%%

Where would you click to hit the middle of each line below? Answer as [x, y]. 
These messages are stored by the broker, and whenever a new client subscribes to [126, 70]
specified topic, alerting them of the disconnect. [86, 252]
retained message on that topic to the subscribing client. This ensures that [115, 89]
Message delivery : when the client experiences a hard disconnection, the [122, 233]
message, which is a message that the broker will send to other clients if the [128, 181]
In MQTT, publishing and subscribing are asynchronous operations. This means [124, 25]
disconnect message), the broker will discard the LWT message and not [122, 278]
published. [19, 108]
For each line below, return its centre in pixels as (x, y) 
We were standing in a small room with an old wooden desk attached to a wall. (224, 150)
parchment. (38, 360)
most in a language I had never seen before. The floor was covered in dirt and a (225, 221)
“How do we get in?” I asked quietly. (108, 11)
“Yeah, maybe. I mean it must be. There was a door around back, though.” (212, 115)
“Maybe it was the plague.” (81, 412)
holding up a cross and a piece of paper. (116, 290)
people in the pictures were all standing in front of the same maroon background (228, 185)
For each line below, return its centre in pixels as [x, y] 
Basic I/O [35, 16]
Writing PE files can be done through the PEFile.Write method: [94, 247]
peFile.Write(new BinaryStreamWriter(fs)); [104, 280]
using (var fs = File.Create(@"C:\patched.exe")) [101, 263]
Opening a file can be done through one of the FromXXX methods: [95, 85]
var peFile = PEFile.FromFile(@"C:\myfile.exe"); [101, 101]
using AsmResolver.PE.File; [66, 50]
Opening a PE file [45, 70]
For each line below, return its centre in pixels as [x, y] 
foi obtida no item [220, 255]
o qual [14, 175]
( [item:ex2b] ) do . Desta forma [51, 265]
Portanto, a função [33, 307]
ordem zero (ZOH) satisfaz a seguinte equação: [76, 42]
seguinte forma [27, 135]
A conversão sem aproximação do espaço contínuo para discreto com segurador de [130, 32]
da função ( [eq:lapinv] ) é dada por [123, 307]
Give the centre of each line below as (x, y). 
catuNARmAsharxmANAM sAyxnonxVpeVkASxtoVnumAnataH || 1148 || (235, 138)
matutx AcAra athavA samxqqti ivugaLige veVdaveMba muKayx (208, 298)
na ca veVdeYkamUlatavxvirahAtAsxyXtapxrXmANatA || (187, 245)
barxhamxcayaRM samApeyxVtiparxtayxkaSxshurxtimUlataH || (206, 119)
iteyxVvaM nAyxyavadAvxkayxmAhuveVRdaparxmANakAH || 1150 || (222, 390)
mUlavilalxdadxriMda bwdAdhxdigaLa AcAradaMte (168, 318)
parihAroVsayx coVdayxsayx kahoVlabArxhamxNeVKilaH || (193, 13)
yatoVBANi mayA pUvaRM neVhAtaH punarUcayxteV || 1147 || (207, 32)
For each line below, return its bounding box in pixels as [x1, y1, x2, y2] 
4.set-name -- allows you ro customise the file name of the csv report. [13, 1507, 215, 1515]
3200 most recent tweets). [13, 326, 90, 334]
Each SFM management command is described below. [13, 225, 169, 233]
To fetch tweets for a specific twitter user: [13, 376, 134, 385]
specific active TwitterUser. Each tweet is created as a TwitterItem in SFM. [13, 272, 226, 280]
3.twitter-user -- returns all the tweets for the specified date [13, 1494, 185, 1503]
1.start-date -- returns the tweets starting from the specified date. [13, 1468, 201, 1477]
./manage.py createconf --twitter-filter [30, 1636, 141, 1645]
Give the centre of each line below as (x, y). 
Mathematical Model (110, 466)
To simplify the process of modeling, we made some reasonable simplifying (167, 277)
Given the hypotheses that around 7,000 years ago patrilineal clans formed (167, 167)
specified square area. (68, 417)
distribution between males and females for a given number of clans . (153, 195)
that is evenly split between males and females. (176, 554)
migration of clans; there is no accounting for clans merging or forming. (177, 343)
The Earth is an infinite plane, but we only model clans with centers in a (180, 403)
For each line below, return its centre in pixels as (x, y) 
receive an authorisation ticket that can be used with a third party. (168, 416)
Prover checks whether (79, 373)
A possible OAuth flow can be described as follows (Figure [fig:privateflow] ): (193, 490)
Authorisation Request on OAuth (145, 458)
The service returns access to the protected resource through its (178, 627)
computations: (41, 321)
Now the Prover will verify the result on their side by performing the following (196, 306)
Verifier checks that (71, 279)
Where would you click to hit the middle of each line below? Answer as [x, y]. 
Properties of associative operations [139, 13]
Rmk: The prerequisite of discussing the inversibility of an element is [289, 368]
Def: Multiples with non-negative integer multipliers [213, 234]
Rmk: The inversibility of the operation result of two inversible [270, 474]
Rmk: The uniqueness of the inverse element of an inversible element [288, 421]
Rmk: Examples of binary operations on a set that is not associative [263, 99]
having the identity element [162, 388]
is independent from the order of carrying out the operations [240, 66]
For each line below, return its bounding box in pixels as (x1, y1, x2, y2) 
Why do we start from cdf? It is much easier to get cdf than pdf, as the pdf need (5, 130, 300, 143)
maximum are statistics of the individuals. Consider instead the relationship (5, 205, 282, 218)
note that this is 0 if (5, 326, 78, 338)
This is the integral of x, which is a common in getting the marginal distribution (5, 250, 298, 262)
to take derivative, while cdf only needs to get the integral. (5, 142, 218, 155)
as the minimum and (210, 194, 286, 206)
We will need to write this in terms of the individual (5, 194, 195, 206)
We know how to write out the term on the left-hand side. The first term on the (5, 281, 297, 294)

%%

**Exercise brief**
Copy all lines from the data above that contain the word "between".

**Task solution**
distribution between males and females for a given number of clans . (153, 195)
that is evenly split between males and females. (176, 554)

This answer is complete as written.